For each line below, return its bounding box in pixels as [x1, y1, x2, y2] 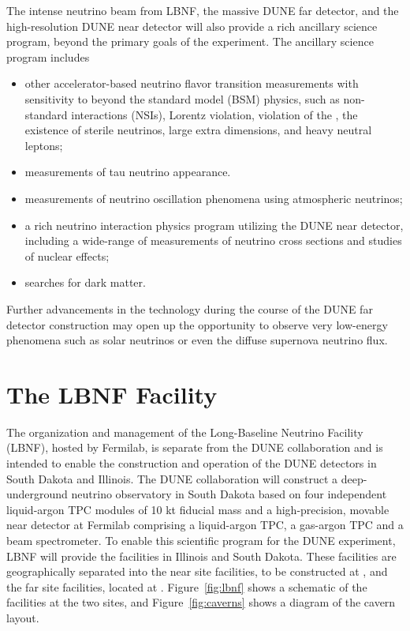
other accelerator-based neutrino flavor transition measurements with [24, 75, 359, 92]
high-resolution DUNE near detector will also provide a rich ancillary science [6, 17, 378, 34]
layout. [6, 609, 39, 625]
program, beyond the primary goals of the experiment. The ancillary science [6, 33, 374, 50]
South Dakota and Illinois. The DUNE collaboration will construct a [6, 470, 338, 486]
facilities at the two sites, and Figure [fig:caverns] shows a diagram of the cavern [6, 594, 396, 610]
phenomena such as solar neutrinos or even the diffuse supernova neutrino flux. [6, 332, 388, 348]
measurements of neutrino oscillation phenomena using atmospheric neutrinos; [24, 190, 403, 206]
● ● ● ● ● ● ●
## THE PROBLEM
Write out every line, unchanged, from the one containing "program, beyond the" through the closing line of the data.

## SOLVED PROBLEM
program, beyond the primary goals of the experiment. The ancillary science [6, 33, 374, 50]
South Dakota and Illinois. The DUNE collaboration will construct a [6, 470, 338, 486]
facilities at the two sites, and Figure [fig:caverns] shows a diagram of the cavern [6, 594, 396, 610]
phenomena such as solar neutrinos or even the diffuse supernova neutrino flux. [6, 332, 388, 348]
measurements of neutrino oscillation phenomena using atmospheric neutrinos; [24, 190, 403, 206]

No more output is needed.